Dopo qualche secondo la gente comincia a notarmi. Io rimango accanto a Tobias mentre loro mi indicano, ma non cammino abbastanza veloce da sfuggire a qualche grido di approvazione, a qualche pacca sulle spalle, a qualche complimento. Guardo le persone che mi circondano e penso a quanto apparirebbero strane a mio padre e mio fratello, e a quanto – invece – sembrano normali a me, con tutti i loro piercing di metallo sulla faccia e i tatuaggi su braccia, colli e petti. Rispondo ai loro sorrisi.
Mentre scendiamo le scale verso il Pozzo, dico: -Domanda...- Esito un po' prima di continuare. -Che cosa ti hanno raccontato del mio scenario della paura?-
-Niente, in realtà. Perché?-
-Tanto per sapere.- Con il piede spingo un ciottolo sul bordo del canale.
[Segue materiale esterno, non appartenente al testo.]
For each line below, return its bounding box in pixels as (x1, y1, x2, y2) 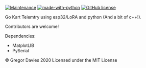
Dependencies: (5, 33, 36, 39)
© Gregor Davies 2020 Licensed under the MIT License (5, 57, 118, 63)
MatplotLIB (12, 43, 34, 48)
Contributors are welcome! (5, 23, 59, 29)
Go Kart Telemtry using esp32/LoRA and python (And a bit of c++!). (5, 14, 142, 20)
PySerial (12, 48, 29, 53)
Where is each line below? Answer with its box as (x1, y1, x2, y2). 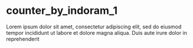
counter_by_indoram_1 (6, 4, 118, 17)
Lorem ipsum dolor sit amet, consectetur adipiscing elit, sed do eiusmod (6, 23, 182, 30)
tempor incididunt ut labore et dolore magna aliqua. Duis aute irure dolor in (6, 29, 188, 36)
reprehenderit (6, 35, 40, 42)
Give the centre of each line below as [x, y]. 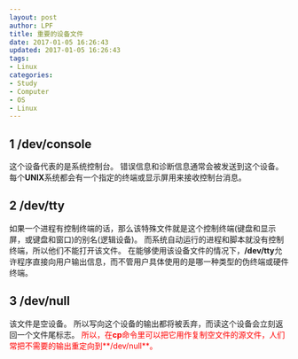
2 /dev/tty [37, 206]
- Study [24, 83]
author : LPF [31, 26]
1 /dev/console [51, 144]
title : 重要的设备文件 [47, 34]
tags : [19, 59]
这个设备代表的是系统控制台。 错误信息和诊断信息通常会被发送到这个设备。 [146, 167]
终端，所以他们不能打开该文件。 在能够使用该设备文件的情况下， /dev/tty [142, 250]
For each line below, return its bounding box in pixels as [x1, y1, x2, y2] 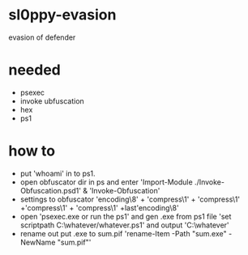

-Devi tornare al dormitorio? Perché se vuoi stare un po' tranquilla e in pace fino all'ora del banchetto, puoi venire da me.-
Sento una contrazione allo stomaco.
-Che c'è?- mormora.
Non voglio tornare al dormitorio, e mi rifiuto di aver paura di lui.
-Andiamo- lo esorto.
•••
Tobias chiude la porta e si sfila le scarpe.
-Vuoi un po' d'acqua?- dice.
-No, grazie.- Tengo le mani intrecciate davanti a me.
-Va tutto bene?- mi domanda, sfiorandomi una guancia. Fa scivolare le lunghe dita tra i miei capelli, cullando il mio viso nella mano. Sorride e mi bacia, la mano dietro la mia testa. Un calore si diffonde lentamente dentro di me. E con il calore la paura, che vibra come un campanello di allarme nel mio petto.
Con le labbra ancora sulle mie, mi accarezza le spalle fino a prendere tra le mani la cerniera del giubbino. È come nella simulazione, sussulto e spingo via Tobias, gli occhi che bruciano. Non so perché mi sento in questo modo, non mi sono mai sentita così con lui. Mi copro la faccia con le mani.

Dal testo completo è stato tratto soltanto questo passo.